Dataset content.
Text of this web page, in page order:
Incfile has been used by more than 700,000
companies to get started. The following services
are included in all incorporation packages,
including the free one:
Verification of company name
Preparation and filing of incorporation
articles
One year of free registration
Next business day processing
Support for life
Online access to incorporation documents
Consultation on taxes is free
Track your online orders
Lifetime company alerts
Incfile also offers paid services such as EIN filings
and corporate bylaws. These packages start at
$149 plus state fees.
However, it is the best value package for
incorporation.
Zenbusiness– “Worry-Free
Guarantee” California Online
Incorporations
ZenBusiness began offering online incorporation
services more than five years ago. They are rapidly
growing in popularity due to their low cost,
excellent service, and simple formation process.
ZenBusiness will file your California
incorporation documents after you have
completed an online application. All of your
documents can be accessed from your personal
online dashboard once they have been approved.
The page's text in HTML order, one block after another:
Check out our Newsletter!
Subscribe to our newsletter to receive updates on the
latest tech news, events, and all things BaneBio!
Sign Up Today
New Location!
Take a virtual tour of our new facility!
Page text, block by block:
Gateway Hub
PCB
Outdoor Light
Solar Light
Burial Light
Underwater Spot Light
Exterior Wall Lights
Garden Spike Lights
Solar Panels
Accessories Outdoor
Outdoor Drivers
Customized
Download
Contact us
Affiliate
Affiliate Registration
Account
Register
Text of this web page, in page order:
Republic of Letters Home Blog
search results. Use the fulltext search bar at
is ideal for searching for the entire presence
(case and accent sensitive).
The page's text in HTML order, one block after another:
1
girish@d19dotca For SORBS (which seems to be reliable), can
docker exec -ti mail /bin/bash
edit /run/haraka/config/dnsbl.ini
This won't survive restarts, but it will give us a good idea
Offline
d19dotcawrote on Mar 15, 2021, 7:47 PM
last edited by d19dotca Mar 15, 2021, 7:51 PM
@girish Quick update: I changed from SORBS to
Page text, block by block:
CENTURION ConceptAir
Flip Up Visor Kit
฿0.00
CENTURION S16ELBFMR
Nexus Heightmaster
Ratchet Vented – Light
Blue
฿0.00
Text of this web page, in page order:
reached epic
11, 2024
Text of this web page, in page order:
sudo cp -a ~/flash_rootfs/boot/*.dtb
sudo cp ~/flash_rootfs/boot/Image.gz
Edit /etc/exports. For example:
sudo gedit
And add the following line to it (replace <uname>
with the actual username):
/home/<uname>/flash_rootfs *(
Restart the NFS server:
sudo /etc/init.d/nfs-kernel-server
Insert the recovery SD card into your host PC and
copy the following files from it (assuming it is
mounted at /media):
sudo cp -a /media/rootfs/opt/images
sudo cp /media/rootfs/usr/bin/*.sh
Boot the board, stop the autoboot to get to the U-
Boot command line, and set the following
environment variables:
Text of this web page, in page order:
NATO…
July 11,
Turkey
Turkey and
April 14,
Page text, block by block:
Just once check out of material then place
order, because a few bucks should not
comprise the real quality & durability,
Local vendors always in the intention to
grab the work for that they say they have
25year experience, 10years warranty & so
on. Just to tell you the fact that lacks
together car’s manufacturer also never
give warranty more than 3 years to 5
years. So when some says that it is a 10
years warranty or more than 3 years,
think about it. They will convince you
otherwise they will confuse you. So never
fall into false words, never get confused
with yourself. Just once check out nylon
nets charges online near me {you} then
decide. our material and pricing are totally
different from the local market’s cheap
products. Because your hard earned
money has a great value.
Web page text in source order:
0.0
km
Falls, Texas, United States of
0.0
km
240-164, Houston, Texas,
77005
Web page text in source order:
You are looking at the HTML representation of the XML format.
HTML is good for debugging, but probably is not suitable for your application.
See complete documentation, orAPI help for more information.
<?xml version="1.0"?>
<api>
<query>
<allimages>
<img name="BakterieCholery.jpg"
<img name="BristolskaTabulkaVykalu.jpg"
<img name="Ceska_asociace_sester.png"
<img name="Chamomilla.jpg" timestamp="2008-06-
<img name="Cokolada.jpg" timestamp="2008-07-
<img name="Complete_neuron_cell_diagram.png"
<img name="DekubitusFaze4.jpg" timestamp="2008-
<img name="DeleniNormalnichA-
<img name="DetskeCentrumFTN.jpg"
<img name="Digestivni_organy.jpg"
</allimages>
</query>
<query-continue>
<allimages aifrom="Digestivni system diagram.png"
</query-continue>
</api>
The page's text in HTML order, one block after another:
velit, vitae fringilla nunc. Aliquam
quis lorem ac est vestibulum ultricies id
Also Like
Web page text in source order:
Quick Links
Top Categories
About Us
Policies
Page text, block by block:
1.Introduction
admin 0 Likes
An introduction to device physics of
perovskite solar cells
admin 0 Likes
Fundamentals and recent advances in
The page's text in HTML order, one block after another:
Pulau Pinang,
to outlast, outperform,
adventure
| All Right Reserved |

Work task.
Lines with "material": copy every one of them from the listing above.

Result.
Just once check out of material then place
decide. our material and pricing are totally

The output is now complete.